A smear on the earth. Dreams that bleed into reality.
Pressured speech is a common symptom of bipolar disorder and other mental health conditions. It typically occurs when a person is experiencing manic episodes. During this time, a person may feel compelled to speak quickly, erratically, and without stopping.
My mind flows from my mouth, and people understand that I make no sense. I can't speak, can't spell, can't eat. It's all bleeding, watercolor spreading, flowing around me in deep auras. My mind purses its lips around every pretty word, glimmer, shatter, fault, smear, groan, pulse.
See myself in the porcelain dolls hanging in plastic at the secondhand store. Splinter in the meat aisle, shake apart and babble, let the apologetic tears flow out. Unabashed. Eye contact with the coffee shop worker, spitting mean words loud enough that she hears. Cry by the cart corral, on the toilet and the couch. Feel like a horror, a ghastly glow.
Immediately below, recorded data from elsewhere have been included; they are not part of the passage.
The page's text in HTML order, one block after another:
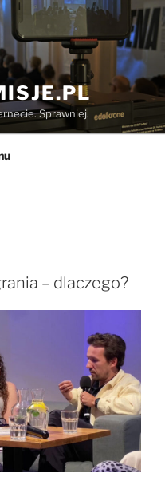
Sprawniej.
– dlaczego?
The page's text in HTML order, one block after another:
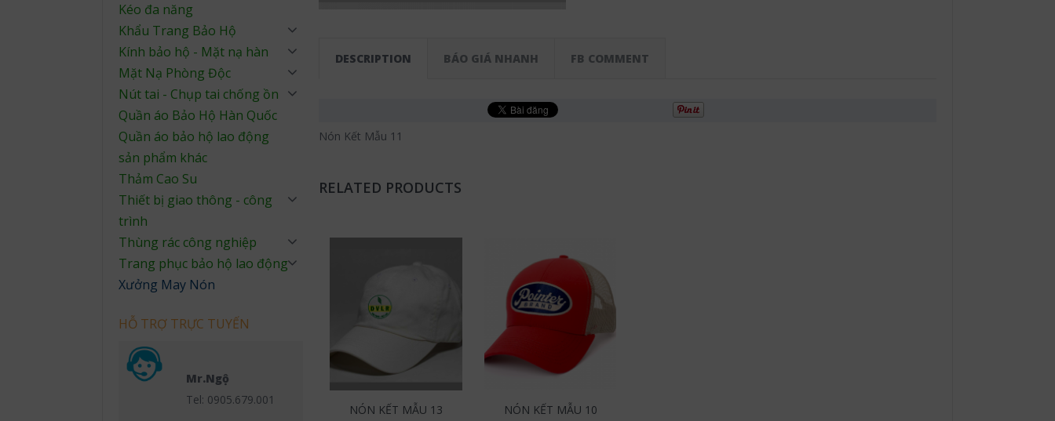
DESCRIPTION BÁO GIÁ NHANH FB COMMENT
Nón Kết Mẫu 11
RELATED PRODUCTS
NÓN KẾT MẪU 13 NÓN KẾT MẪU 10
Kéo đa năng
Khẩu Trang Bảo Hộ
Kính bảo hộ - Mặt nạ hàn
Mặt Nạ Phòng Độc
Nút tai - Chụp tai chống ồn
Quần áo Bảo Hộ Hàn Quốc
Quần áo bảo hộ lao động
sản phẩm khác
Thảm Cao Su
Thiết bị giao thông - công
trình
Thùng rác công nghiệp
Trang phục bảo hộ lao động
Xưởng May Nón
HỖ TRỢ TRỰC TUYẾN
Mr.Ngộ
Tel: 0905.679.001
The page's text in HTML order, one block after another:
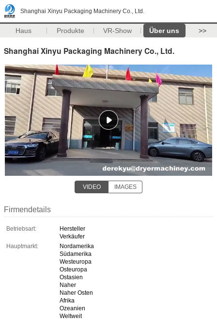
Shanghai Xinyu Packaging Machinery Co., Ltd.
Haus Produkte VR-Show Über uns >>
Shanghai Xinyu Packaging Machinery Co., Ltd.
VIDEO IMAGES
Firmendetails
Betriebsart:
Hersteller
Verkäufer
Hauptmarkt:
Nordamerika
Südamerika
Westeuropa
Osteuropa
Ostasien
Naher
Naher Osten
Afrika
Ozeanien
Weltweit
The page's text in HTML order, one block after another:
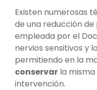
Existen numerosas
de una reducción
empleada por el
nervios sensitivos y
permitiendo en la
conservar la
intervención.
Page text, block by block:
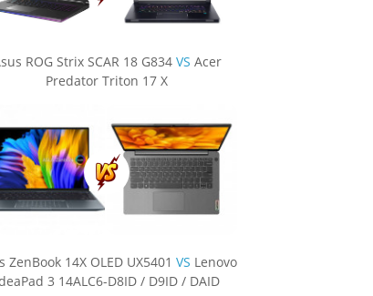
ROG Strix SCAR 18 G834 VS Acer
Predator Triton 17 X
ZenBook 14X OLED UX5401 VS Lenovo
3 14ALC6-D8ID / D9ID / DAID
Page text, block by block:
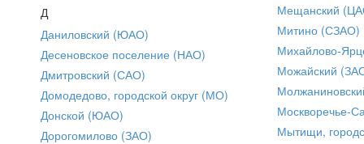
Д
Даниловский (ЮАО)
Десеновское поселение (НАО)
Дмитровский (САО)
Домодедово, городской округ (МО)
Донской (ЮАО)
Дорогомилово (ЗАО)
Мещанский
Митино (СЗАО)
Михайлово-
Можайский
Москворечье-
Мытищи,
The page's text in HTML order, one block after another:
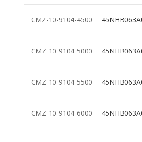
CMZ-10-9104-4500
CMZ-10-9104-5000
CMZ-10-9104-5500
CMZ-10-9104-6000
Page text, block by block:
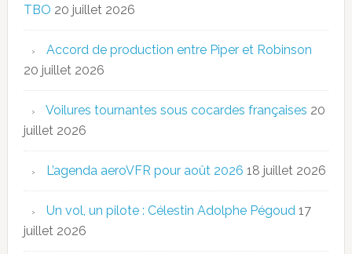
TBO 20 juillet 2026
Accord de production entre Piper et Robinson
20 juillet 2026
Voilures tournantes sous cocardes françaises 20
juillet 2026
L’agenda aeroVFR pour août 2026 18 juillet 2026
Un vol, un pilote : Célestin Adolphe Pégoud 17
juillet 2026
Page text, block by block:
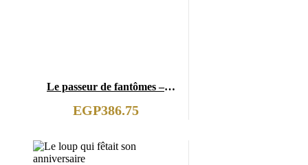
Le passeur de fantômes –
EGP386.75
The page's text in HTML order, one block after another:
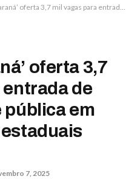
mil vagas para entrada de alunos da rede pública em universidades estaduais
oferta 3,7
de
pública em
7, 2025
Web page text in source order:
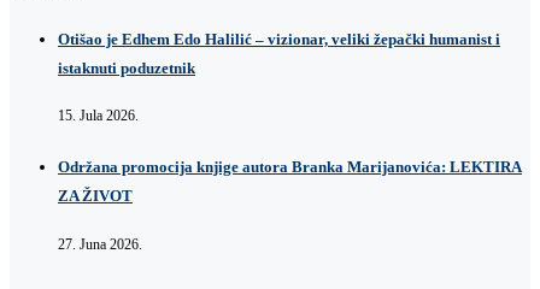
Otišao je Edhem Edo Halilić – vizionar, veliki žepački humanist i
istaknuti poduzetnik
15. Jula 2026.
Održana promocija knjige autora Branka Marijanovića: LEKTIRA
ZA ŽIVOT
27. Juna 2026.
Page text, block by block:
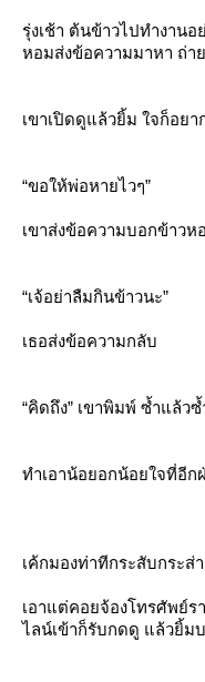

Pick yourself to pieces and put them back together, something similar to the shadow of yourself, but never the same.
Alterations. Shedding pounds because nurturing yourself feels like an inconvenience, bypass the hurdle and keep going.
I feel like I’m watching myself fuck up from the outside, I’m watching a slasher. Awaiting a victim, scream and writhe on the floor and gush until you fade out. The minutes rush by. I am meeting myself for the first time. I don’t like her, but I need her to love me.
Viral infection, an obsession you can never quite kick. Dreamy dark violence. I can never stop talking, conversations with myself in the night, with my laptop, with my phone, rattling out loud and rambling to the disturbance of others. I am not myself. I am not myself, but it feels like I’m finally breaking free. I feel like I need to be alone to lessen the damage of my self-destruction.
Do you hate me? I think I can read your mind. I feel like I’ll throw up my heart, my lungs, all those pills. But I need all of that. Mostly the pills.